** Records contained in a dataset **
%%
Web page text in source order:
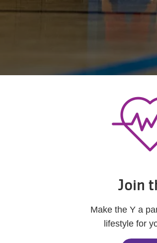
Join
Make the Y a
lifestyle for
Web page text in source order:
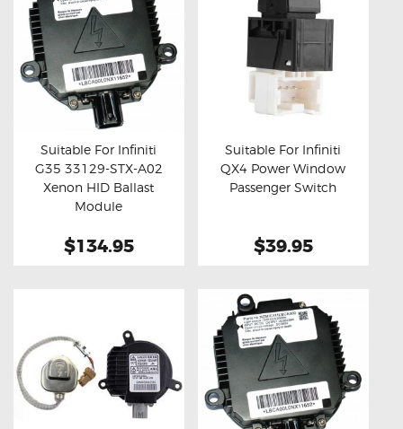
Buy now Details
Suitable For Infiniti
G35 33129-STX-A02
Xenon HID Ballast
Module
$134.95
Buy now Details
Suitable For Infiniti
QX4 Power Window
Passenger Switch
$39.95
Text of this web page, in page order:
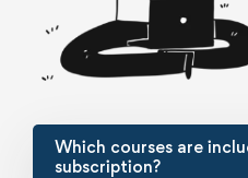
Which courses are
subscription?
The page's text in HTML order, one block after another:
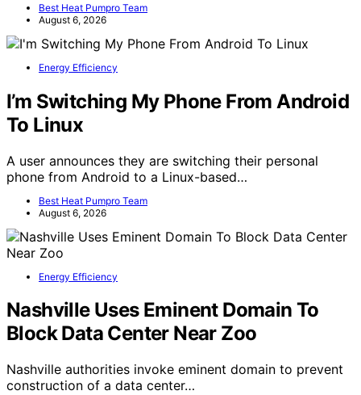
Best Heat Pumpro Team
August 6, 2026
Energy Efficiency
I’m Switching My Phone From Android
To Linux
A user announces they are switching their personal
phone from Android to a Linux-based…
Best Heat Pumpro Team
August 6, 2026
Energy Efficiency
Nashville Uses Eminent Domain To
Block Data Center Near Zoo
Nashville authorities invoke eminent domain to prevent
construction of a data center…
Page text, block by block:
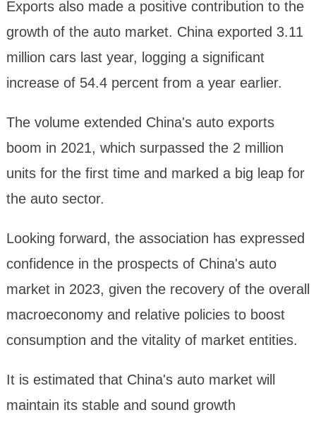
%%
** TASK DETAILS **
To answer, repeat exactly the lines from the line containing "Text of this" through the last line of the data above, leaving out all pictures.

** RESULT **
Text of this web page, in page order:
Which courses are
subscription?
The page's text in HTML order, one block after another:
Best Heat Pumpro Team
August 6, 2026
Energy Efficiency
I’m Switching My Phone From Android
To Linux
A user announces they are switching their personal
phone from Android to a Linux-based…
Best Heat Pumpro Team
August 6, 2026
Energy Efficiency
Nashville Uses Eminent Domain To
Block Data Center Near Zoo
Nashville authorities invoke eminent domain to prevent
construction of a data center…
Page text, block by block:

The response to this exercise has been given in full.